Opposite to the open bite is the deep bite. A deep bite is more common than the open bite and doesn’t appear to be as much of a concern as the open bite. A deep bite allows the front teeth to touch and chew through food, however, the front teeth may touch too heavily and over time the lower front teeth will be worn out. If the teeth wear too much, they will have to be rebuilt in height and it can be a long and costly process to repair.
A missing tooth due to trauma is a functional concern since the bite is not optimized and also not stable. Other issues can arise from missing teeth and the bite can become severely compromised. Orthodontic alignment of the teeth prior to restoring the missing tooth allows for the best outcome esthetically and functionally. Orthodontic treatment is most beneficial to the patient and the restoring dentist.
Contrasted to mild lower crowding, severe lower crowding can lead to long term issues with the gum and bone health. Cleaning is much more challenging and sometimes impossible to perform properly.
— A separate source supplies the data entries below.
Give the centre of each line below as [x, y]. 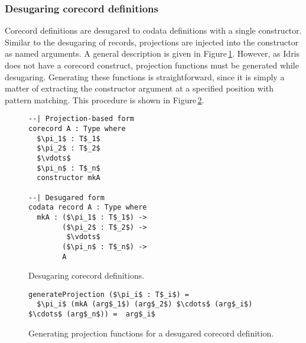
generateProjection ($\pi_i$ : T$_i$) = [109, 294]
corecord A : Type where [77, 129]
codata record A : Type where [88, 208]
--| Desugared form [66, 197]
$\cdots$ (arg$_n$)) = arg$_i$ [92, 314]
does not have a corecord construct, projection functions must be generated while [152, 65]
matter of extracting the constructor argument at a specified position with [139, 88]
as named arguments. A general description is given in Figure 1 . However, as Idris [152, 53]

Generally, in situations like this, extractions are needed to balance the tooth size – jaw size discrepancy.
The American Association of Orthodontists recommends that your child get a check-up with an orthodontist at the first recognition of an orthodontic problem, but no later than age 7. By then, your child has enough permanent teeth for an orthodontist to determine whether an orthodontic problem exists or is developing. A check-up no later than age 7 gives your orthodontist the opportunity to recommend the appropriate treatment at the appropriate time. If early treatment is in order, the orthodontist may be able to achieve results that may not be possible once the face and jaws have finished growing.
Age is not a concern when it comes to orthodontic treatment. Healthy teeth can be moved at any age. Today, adults account for one in every five orthodontic patients. A consultation with an orthodontist will determine if you can benefit from treatment. Many of today’s treatment options such as clear braces and clear aligners (e.g., Invisalign, Sure Smile) are designed to minimize the appearance of the appliance and better fit an adult lifestyle.
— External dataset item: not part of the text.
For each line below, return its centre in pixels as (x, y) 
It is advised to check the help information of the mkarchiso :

Your orthodontist will need to consult with your dentist and/or periodontist about the health of your gums. If you are a candidate for orthodontic treatment, you will continue regular visits with your dentist and/or periodontist. For many patients, proper tooth alignment can contribute to healthy gums.
The image on the right shows post-treatment alignment of roots and better access for maintaining health of the bone and gums. Spaces are closed and distributed to replace the missing teeth with implants.
Orthodontic treatment averages less than two years, but can range from only a couple of months to three years or more depending on the severity of the problem and the stage of growth and development of the jaws and dentition. When “active” orthodontic treatment ends, retainers are prescribed for most patients to keep teeth in their new position. Advances in today’s orthodontic materials and technics have made it possible for patients to see the orthodontist only about once every six to eight weeks during active treatment.